P Moe Nin (ပီမိုးနင်း; 5 November 1883 – 6 January 1940) was one of Burma's most prolific and treasured writers. His writing style differed from that prevalent in Burma at the time, writing concisely and clearly. Because of this, he is often regarded as the father of Burmese short story writing and the modern Burmese novel. He translated countless valuable works of general knowledge from Western languages.

==Life==

=== Early years ===
P Moe Nin was born in Thonse, Pegu Province in British Burma. His parents named him Moe Hnin (Hail) because it was hailing when he was born. He studied at a local Roman Catholic missionary school when he was ten. Three years later, he moved to another Roman Catholic school in Moulmein, where he aimed to become a Roman Catholic monk. After three years of study, he was sent to College General, Penang, Malaysia, where he learnt public speaking, philosophy and logic which became his favorite subjects. When he was 20, he came back to Burma before being ordained as a Roman Catholic monk. (He was later ordained as a Buddhist monk by one of the most venerated abbots in Burma, Ledi Sayadaw.)

=== Personal life ===
Despite his prolific output and his long list of his self-help books, P Moe Nin never prospered financially. Poor his entire life, he was driven primarily by his desire to educate the Burmese audience, in both the Western classics and local knowledge. He studied a little of Burmese language until fourth grade. But his stepfather's library and teaching encouraged him to produce an impressive output of Burmese literary works.

His grandparents were wealthy but became poor after burglars and a fire on their banana field. Afterwards, they never recovered from poverty. His father was a hooligan and his mother had to work wearily for her children. He and his sister run away to RCM Roman Catholic Missionary School and head master Father Palwa adopted them. His mother was good public speaker, bright and clever. She was able to talk non-stop stories teller with humor. P Moe Nin himself acknowledged that his initiative thinking and writing were inherited from his mother.

Many personal crisis came together to P. Moe Nin's family. When his income is good, he spent it all on both good and bad things including gambling and drugs. Even though he had a good profession, he never worked a stable job. It was bad habit of his father who died when P Moe Nin was in Mawlamyaing. His mother's second marriage man was a Burmese literate. His elder son Kyaw Soe (a film actor) was killed by someone. His blind wife died after three months. He suffered stroke and his health was very poor.

In 1939, P Moe Nin's career was cut short when he crashed his bicycle on the way home from local festivities.
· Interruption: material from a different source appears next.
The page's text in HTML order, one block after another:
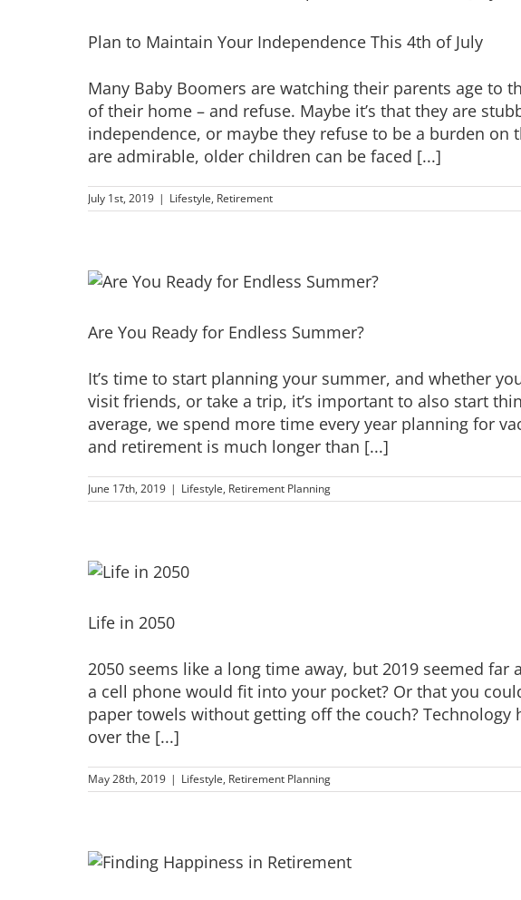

Already in frail health, he died on January 6, 1940, due to complications from the accident.

=== Employment ===
Though his main profession was writing, he had to work a variety of other jobs to earn enough.
- He worked as teacher at Father Palawa's Catholic Missionary School in Thonse town.
- After he married, as an opium clerk at Danbi town.
- He published the magazine Myanmar Mate-swe (Companion of Burma) in his hometown, Thonse. But when World War I broke out he stopped publication and went to Rangoon to work for several newspapers.
- He worked as a pastor at Alon town Baptist Bible School teaching Latin. At this time, he reduced his Christian name, Phillip, to an initial. That name was used as another pen name. Later, he quit and worked for several newspapers again.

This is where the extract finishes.